▶ **Supplied entries**
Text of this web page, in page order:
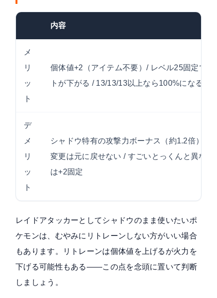
内容
メ
リ
ッ
ト
個体値+2（アイテム不要）/ レベル25固定で強
トが下がる / 13/13/13以上なら100%になる
デ
メ
リ
ッ
ト
シャドウ特有の攻撃力ボーナス（約1.2倍）を
変更は元に戻せない / すごいとっくんと異なり
は+2固定
レイドアタッカーとしてシャドウのまま使いたいポ
ケモンは、むやみにリトレーンしない方がいい場合
もあります。リトレーンは個体値を上げるが火力を
下げる可能性もある——この点を念頭に置いて判断
しましょう。
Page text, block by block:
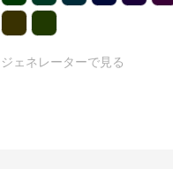
ジェネレーターで見る

▶ **What needs to be done**
Please reproduce every record exactly, leaving the pictures out.

▶ **Written answer**
Text of this web page, in page order:
内容
メ
リ
ッ
ト
個体値+2（アイテム不要）/ レベル25固定で強
トが下がる / 13/13/13以上なら100%になる
デ
メ
リ
ッ
ト
シャドウ特有の攻撃力ボーナス（約1.2倍）を
変更は元に戻せない / すごいとっくんと異なり
は+2固定
レイドアタッカーとしてシャドウのまま使いたいポ
ケモンは、むやみにリトレーンしない方がいい場合
もあります。リトレーンは個体値を上げるが火力を
下げる可能性もある——この点を念頭に置いて判断
しましょう。
Page text, block by block:
ジェネレーターで見る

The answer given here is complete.